- Instructions to follow: Which lines of the records below contain the word "from"? Report each of them in full.

- Data section:
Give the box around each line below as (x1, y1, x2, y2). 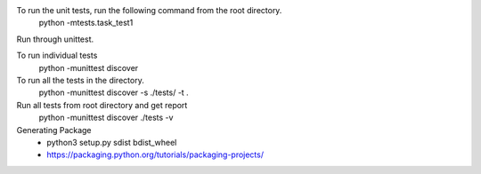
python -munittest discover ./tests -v (38, 112, 174, 123)
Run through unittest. (16, 34, 94, 44)
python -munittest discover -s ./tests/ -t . (38, 87, 189, 98)
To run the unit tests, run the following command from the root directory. (16, 5, 282, 15)
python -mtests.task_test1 (38, 18, 134, 28)
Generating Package (16, 124, 93, 135)
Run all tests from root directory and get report (16, 99, 188, 110)
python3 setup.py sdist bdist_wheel (46, 137, 177, 147)

- Task solution:
To run the unit tests, run the following command from the root directory. (16, 5, 282, 15)
Run all tests from root directory and get report (16, 99, 188, 110)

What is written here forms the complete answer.